I am estimating the value of x.

Your objective function is a square, so the optimal objective value must be >= 0 if the optimization problem were solved exactly.

All your solutions (also true using SeDuMi) produce an optimal objective value of zero, within solver tolerance. There are an infinite number of combinations of x and z which satisfy the semidefinite constraint and produce optimal objective value of zero.

So it appears that your problem may not be very well formed.
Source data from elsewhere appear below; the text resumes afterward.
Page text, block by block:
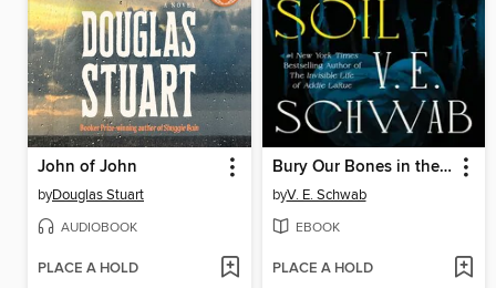
John of John
byDouglas Stuart
AUDIOBOOK
PLACE A HOLD
Bury Our Bones in the Midnight Soil
byV. E. Schwab
EBOOK
PLACE A HOLD

Note: Your use of [eye(2) x;x' z]>=semidefinite(3); in SDP mode is undocumented. The documented syntax would be [eye(2) x;x' z] >= 0.
Or [eye(2) x;x' z] == semidefinite(3); if not in SDP mode. Your syntax appears to produce the correct result in this case, although I am not sure if that will always be the case.

Thanks a lot for you help. I will change my syntax. The whole SDP starts to produce correct answer once I scale the objective function by 10^4.

What you call the “correct” answer is just one of many “answers” to this poorly specified problem.

Thank you sir for your kind help. I will try to work rephrase the problem.